Als Batman-Fan könnte man mal zur Abwechslung die Schuld nicht allein Joel Schumacher (und eventuell dem Warner Bros. Studio) an diesem Fiasko geben, sondern teilweise auch Tim Burton und sagen, sein letzter Batman-Film, BATMANS RÜCKKEHR, wäre zu dunkel gewesen, mehr eine Horror-Oper, und dass er dadurch den Weg für eine helle, fröhliche Batman-Neuinterpretation geebnet hat.
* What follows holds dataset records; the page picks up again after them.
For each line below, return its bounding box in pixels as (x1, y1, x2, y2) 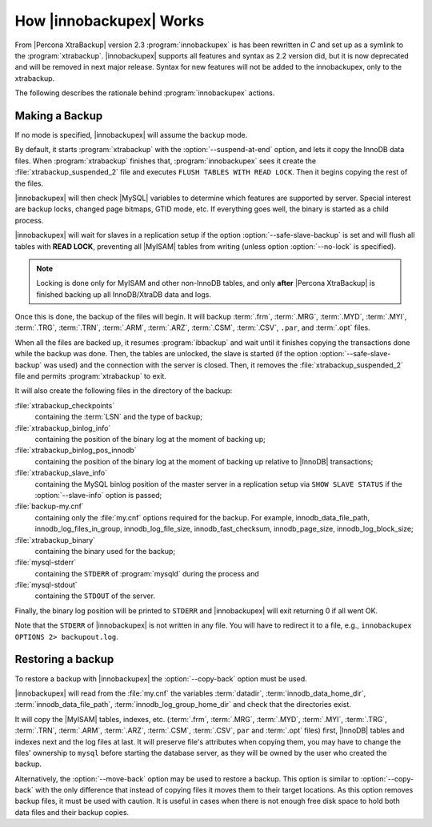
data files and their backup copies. (14, 807, 130, 817)
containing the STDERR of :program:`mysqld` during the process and (34, 568, 259, 578)
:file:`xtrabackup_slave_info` (14, 468, 108, 478)
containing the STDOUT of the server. (34, 591, 156, 600)
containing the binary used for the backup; (34, 546, 176, 556)
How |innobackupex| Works (14, 12, 205, 30)
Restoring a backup (14, 652, 114, 666)
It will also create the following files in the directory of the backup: (14, 386, 233, 395)

Als Studio-Manager könnte man sagen, der Erfolg gebe einem Recht. Nun, knapp 337 Millionen Dollar Einspielergebnis sind sehr beeindruckend. Aber wie kamen sie zustande? Nun, zum einen schwamm man im Fahrwasser der erfolgreichen Burton-Filme, anderseits lief im Fernsehen ebenfalls erfolgreich die Trickfilm-Serie „Batman - The Animated Series". Dazu gab es Comics, Fan-Artikel in allen Formen usw. Batman war In und dieser Hype - angestachelt von einer cleveren Marketing- und Merchandise-Kampagne - tat dann sein übriges. Die Massen strömten ins Kino.
Aber diese Rechnung ging nur einmal auf, und BATMAN & ROBIN wurde ein Mega-Flop. Die Fans lassen sich nun mal nicht gerne an der Nase herumführen. Die Macher der aktuellen Comic-Verfilmungen haben diese einfache Tatsache und wichtige Regel verstanden. Die Fan-Gemeinde ist eine wertvolle Basis, die man nicht vergraulen oder veralbern sollte, denn ohne sie kann man keinen erfolgreichen Genre-Film machen.
BILD:
Ein sehr gutes, klares und harmonisches Bild im Format 1.85:1.
TON:
Deutsch (Dolby Digital 5.1), Englisch (Dolby Digital 5.1 & DTS)
Wuchtigstarker Sound!
BONUSMATERIAL:
Audiokommentar von Regisseur Joel Schumacher
Trailer
Dokumentationen:
'Riddle Me This: Why is Batman Forever': Ein neuer Regisseur und andere Schauspieler lassen Gotham City in einem neuen bizarren Zusammenspiel aus Gut und Böse erscheinen.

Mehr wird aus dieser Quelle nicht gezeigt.